Electoral Commission of Namibia

Commission overview
- Formed: 1992
- Jurisdiction: Government of Namibia
- Headquarters: Windhoek, Khomas Region, Namibia
- Commission executives: Notemba Tjipueja, Chairperson; Theo Mujoro, Chief Electoral and Referenda Officer;
- Key documents: Constitution of Namibia, article 94B; Electoral Act 24 of 1992;

= Electoral Commission of Namibia =

Government agency in Namibia

The Electoral Commission of Namibia (ECN) is an agency of the government of Namibia. It was founded in 1992 under the Electoral Act 24 of 1992. The aim of the commission is to oversee all Namibian electoral activities starting from voter registration and political party registration, to the setting and monitoring of elections, counting of ballots and making results available.
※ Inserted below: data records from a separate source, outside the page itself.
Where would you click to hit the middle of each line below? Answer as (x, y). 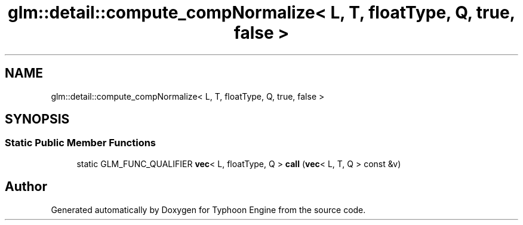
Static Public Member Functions (81, 143)
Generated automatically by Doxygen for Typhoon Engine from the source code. (208, 209)
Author (26, 187)
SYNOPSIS (37, 119)
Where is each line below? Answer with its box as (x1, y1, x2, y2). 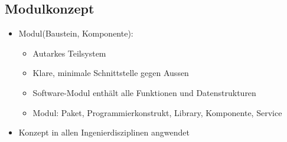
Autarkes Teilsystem (32, 47, 106, 59)
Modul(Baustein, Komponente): (18, 27, 133, 39)
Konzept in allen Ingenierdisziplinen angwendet (18, 126, 190, 138)
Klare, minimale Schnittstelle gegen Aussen (32, 67, 189, 79)
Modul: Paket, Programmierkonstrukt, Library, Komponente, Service (32, 106, 282, 118)
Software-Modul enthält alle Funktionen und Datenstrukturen (32, 86, 256, 98)
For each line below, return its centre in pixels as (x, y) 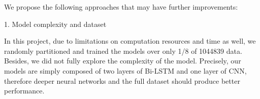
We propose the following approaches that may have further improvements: (121, 7)
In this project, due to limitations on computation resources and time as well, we (130, 41)
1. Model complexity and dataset (55, 24)
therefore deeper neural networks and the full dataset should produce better (122, 80)
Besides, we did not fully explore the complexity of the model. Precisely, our (123, 61)
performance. (24, 91)
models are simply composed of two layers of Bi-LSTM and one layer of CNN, (125, 70)
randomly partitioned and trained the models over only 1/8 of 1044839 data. (123, 51)
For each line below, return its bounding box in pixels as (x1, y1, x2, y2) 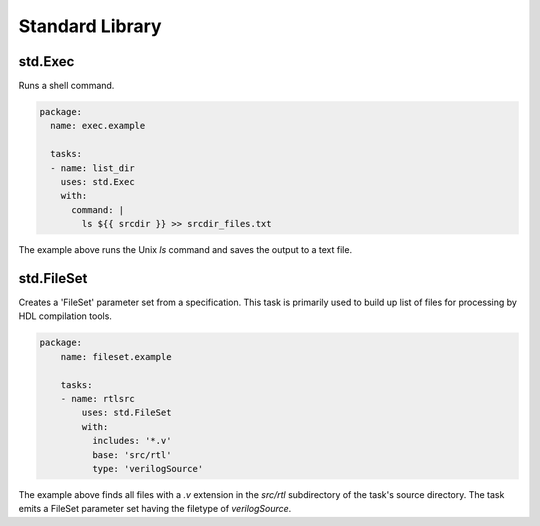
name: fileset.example (60, 351, 172, 362)
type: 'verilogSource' (91, 463, 204, 474)
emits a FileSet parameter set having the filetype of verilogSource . (18, 503, 292, 515)
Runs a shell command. (18, 80, 115, 92)
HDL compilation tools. (18, 310, 112, 322)
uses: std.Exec (60, 176, 135, 187)
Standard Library (18, 15, 162, 37)
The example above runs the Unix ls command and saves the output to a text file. (18, 244, 353, 256)
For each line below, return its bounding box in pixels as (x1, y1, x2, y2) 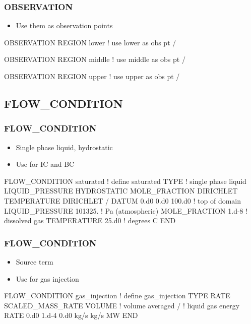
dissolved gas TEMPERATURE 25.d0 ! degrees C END (4, 215, 176, 226)
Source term (16, 256, 53, 267)
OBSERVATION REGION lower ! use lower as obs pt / (4, 37, 176, 47)
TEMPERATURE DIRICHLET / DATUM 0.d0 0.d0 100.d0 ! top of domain (4, 195, 241, 206)
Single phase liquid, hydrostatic (16, 142, 113, 152)
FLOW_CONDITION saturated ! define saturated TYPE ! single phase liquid (4, 175, 246, 186)
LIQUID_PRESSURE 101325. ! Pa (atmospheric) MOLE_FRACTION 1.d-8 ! (4, 205, 248, 216)
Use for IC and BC (16, 159, 75, 169)
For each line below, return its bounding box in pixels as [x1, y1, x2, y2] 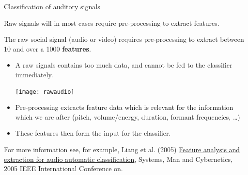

The ECN is composed of a chairperson and four commissioners. Candidates are shortlisted by a committee consisting of the Chief Justice, a lawyer suggested by the Law Society and a representative from the Office of the Ombudsman. The president of Namibia then appoints the ECN from this shortlist for a five-year term.

The current Chief Electoral and Referenda Officer (CERO) is Petrus Shaama since September 2023. He replaced Theo Mujoro who had served since September 2018. The chairperson of ECN is Dr. Elsie Tuleingepo Nghikembua since September 2021.